Data under study —
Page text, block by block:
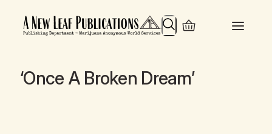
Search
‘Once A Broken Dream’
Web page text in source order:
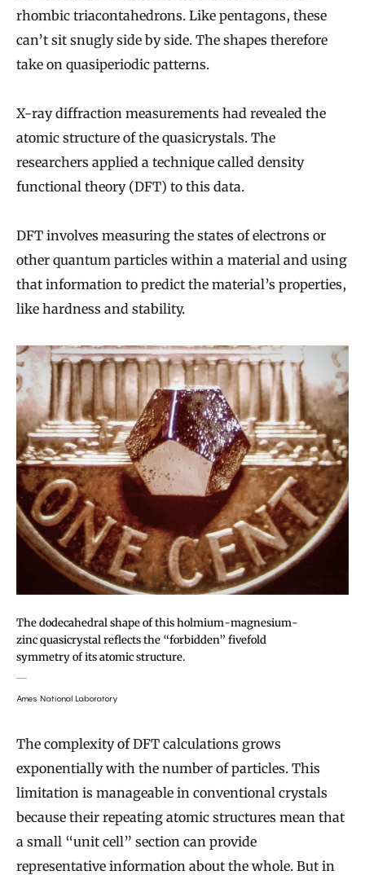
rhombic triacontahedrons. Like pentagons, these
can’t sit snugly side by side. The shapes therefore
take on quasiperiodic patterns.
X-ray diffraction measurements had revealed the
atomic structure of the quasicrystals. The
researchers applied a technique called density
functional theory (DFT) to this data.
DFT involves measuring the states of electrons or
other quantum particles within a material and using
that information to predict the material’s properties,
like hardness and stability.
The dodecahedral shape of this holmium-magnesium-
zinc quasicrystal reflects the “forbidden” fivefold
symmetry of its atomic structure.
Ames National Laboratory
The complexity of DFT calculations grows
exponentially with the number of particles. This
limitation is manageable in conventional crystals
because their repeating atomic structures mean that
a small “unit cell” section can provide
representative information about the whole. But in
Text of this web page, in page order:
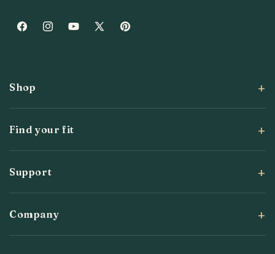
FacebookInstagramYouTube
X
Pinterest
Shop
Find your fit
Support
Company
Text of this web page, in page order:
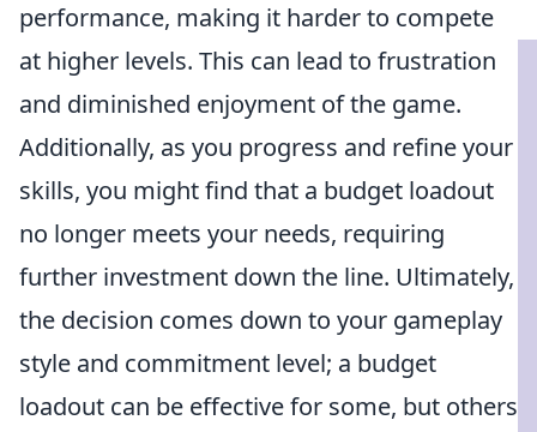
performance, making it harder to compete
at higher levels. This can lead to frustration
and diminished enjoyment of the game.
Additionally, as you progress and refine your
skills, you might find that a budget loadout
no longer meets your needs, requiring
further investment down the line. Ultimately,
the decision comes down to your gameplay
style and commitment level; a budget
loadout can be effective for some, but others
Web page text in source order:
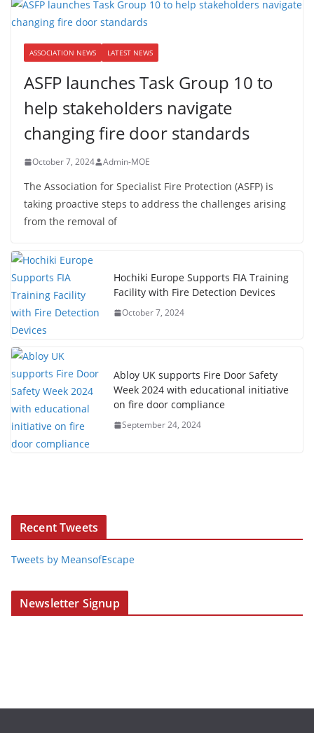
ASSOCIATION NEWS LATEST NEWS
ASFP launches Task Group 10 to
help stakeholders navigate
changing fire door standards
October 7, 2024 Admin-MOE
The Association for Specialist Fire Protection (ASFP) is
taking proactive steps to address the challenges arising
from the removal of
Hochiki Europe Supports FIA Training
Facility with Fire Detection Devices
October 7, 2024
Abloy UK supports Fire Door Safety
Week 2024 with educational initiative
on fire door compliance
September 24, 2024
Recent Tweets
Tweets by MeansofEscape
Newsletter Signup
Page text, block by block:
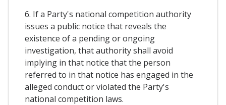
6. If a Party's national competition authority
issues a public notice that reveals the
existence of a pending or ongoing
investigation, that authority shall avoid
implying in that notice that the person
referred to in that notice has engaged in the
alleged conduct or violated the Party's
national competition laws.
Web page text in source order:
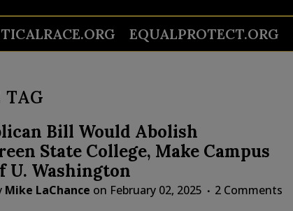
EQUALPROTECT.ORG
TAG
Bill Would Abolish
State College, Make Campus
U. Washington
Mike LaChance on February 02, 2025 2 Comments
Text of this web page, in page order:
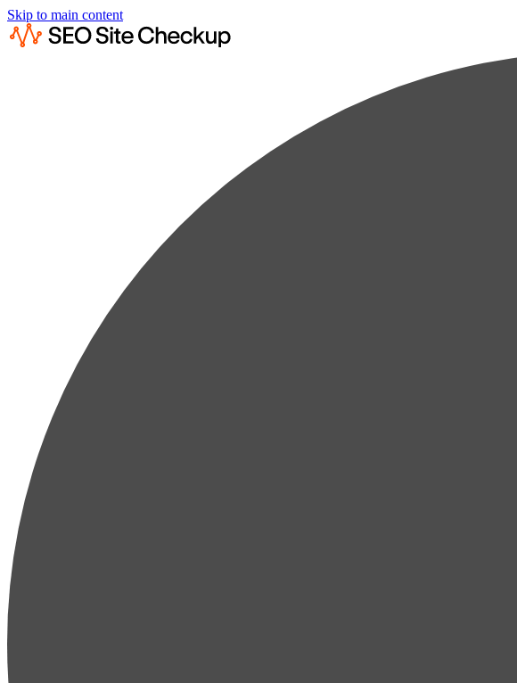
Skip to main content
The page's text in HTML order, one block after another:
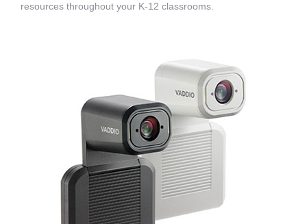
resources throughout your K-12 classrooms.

What the task asks —
Pictures stay out; everything else in the records gets copied exactly.

Solved exercise —
Page text, block by block:
Search
‘Once A Broken Dream’
Web page text in source order:
rhombic triacontahedrons. Like pentagons, these
can’t sit snugly side by side. The shapes therefore
take on quasiperiodic patterns.
X-ray diffraction measurements had revealed the
atomic structure of the quasicrystals. The
researchers applied a technique called density
functional theory (DFT) to this data.
DFT involves measuring the states of electrons or
other quantum particles within a material and using
that information to predict the material’s properties,
like hardness and stability.
The dodecahedral shape of this holmium-magnesium-
zinc quasicrystal reflects the “forbidden” fivefold
symmetry of its atomic structure.
Ames National Laboratory
The complexity of DFT calculations grows
exponentially with the number of particles. This
limitation is manageable in conventional crystals
because their repeating atomic structures mean that
a small “unit cell” section can provide
representative information about the whole. But in
Text of this web page, in page order:
FacebookInstagramYouTube
X
Pinterest
Shop
Find your fit
Support
Company
Text of this web page, in page order:
performance, making it harder to compete
at higher levels. This can lead to frustration
and diminished enjoyment of the game.
Additionally, as you progress and refine your
skills, you might find that a budget loadout
no longer meets your needs, requiring
further investment down the line. Ultimately,
the decision comes down to your gameplay
style and commitment level; a budget
loadout can be effective for some, but others
Web page text in source order:
ASSOCIATION NEWS LATEST NEWS
ASFP launches Task Group 10 to
help stakeholders navigate
changing fire door standards
October 7, 2024 Admin-MOE
The Association for Specialist Fire Protection (ASFP) is
taking proactive steps to address the challenges arising
from the removal of
Hochiki Europe Supports FIA Training
Facility with Fire Detection Devices
October 7, 2024
Abloy UK supports Fire Door Safety
Week 2024 with educational initiative
on fire door compliance
September 24, 2024
Recent Tweets
Tweets by MeansofEscape
Newsletter Signup
Page text, block by block:
6. If a Party's national competition authority
issues a public notice that reveals the
existence of a pending or ongoing
investigation, that authority shall avoid
implying in that notice that the person
referred to in that notice has engaged in the
alleged conduct or violated the Party's
national competition laws.
Web page text in source order:
EQUALPROTECT.ORG
TAG
Bill Would Abolish
State College, Make Campus
U. Washington
Mike LaChance on February 02, 2025 2 Comments
Text of this web page, in page order:
Skip to main content
The page's text in HTML order, one block after another:
resources throughout your K-12 classrooms.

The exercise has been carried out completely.